This region is located within the Dabie Mountains tectonic belt and is influenced by the Tancheng–Lujiang fault zone. As a major tectonic feature in Eastern China, the Tancheng–Lujiang fault zone has had a profound impact on the geological evolution of the area. Prolonged tectonic activity and crustal stress have facilitated the formation of a series of well-developed fault structures, with distinct fault characteristics. The general overview of the study area is shown in Fig. 1. This region not only serves as a typical representative of the tectonic features of the Dabie Mountains tectonic belt but also reflects common characteristics observed in other orogenic belts, such as topographic, geomorphic, and structural. This region can effectively train and verify the faults identification results of this fault identification method under complex topography and geomorphology.

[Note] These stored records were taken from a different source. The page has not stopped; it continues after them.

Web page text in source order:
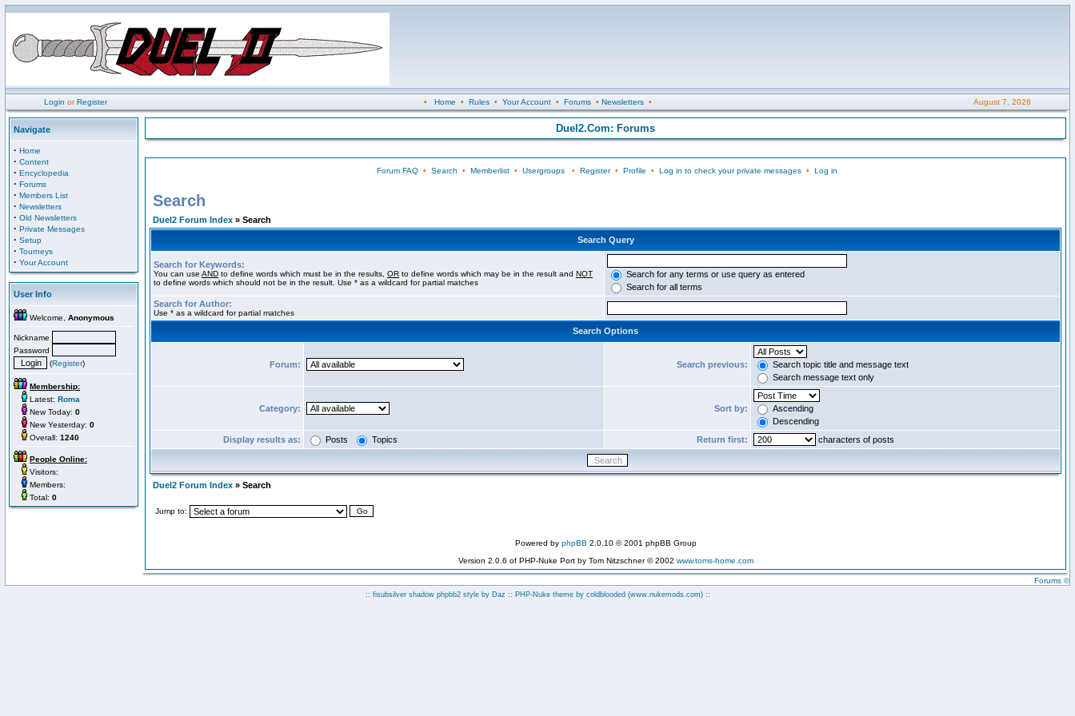
Login orRegister • Home • Rules• Your Account• Forums• Newsletters• August 7, 2026
Navigate
· Home
· Content
· Encyclopedia
· Forums
· Members List
· Newsletters
· Old Newsletters
· Private Messages
· Setup
· Tourneys
· Your Account
User Info
Welcome, Anonymous
Nickname
Password
(Register)
Membership:
Latest: Roma
New Today: 0
New Yesterday: 0
Overall: 1240
People Online:
Visitors:
Members:
Total: 0
Duel2.Com: Forums
Forum FAQ• Search • Memberlist• Usergroups• Register• Profile • Log in to check your private messages• Log in
Search
Duel2 Forum Index » Search
Search Query
Search for Keywords:
You can use AND to define words which must be in the results, OR to define words which may be in the result and NOT
to define words which should not be in the result. Use * as a wildcard for partial matches
Search for any terms or use query as entered
Search for all terms
Search for Author:
Use * as a wildcard for partial matches
Search Options
Forum: Search previous:
Search topic title and message text
Search message text only
Category: Sort by:
Ascending
Descending
Display results as:
Posts Topics Return first: characters of posts
Duel2 Forum Index » Search
Jump to:
Powered by phpBB 2.0.10 © 2001 phpBB Group
Version 2.0.6 of PHP-Nuke Port by Tom Nitzschner © 2002 www.toms-home.com
Forums ©
:: fisubsilver shadow phpbb2 style by Daz :: PHP-Nuke theme by coldblooded (www.nukemods.com)::

The primary research data includes ASTER GDEM (30-meter resolution), Landsat 8 OLI_TIRS remote sensing image, and geological map data of the study area. RSI accurately reflect surface information, providing data for extracting and analyzing fault spectral features. After preprocessing, Landsat 8 OLI_TIRS uses a band ratio algorithm to extract fault spectral features72. ASTER GDEM is used in digital terrain analysis and geological structure identification73,74. After preprocessing, ASTER GDEM calculates topographic and geomorphic factors using digital terrain analysis methods, reflecting fault topographic and geomorphic feature information. Geological map data provide structural feature information, such as lithology distribution. The data sources are shown in Table 1.

Fig. 1

The overview of the study area. Maps were created using ArcGIS 10.5 (Environmental Systems Research Institute, USA. https://www.esri.com/).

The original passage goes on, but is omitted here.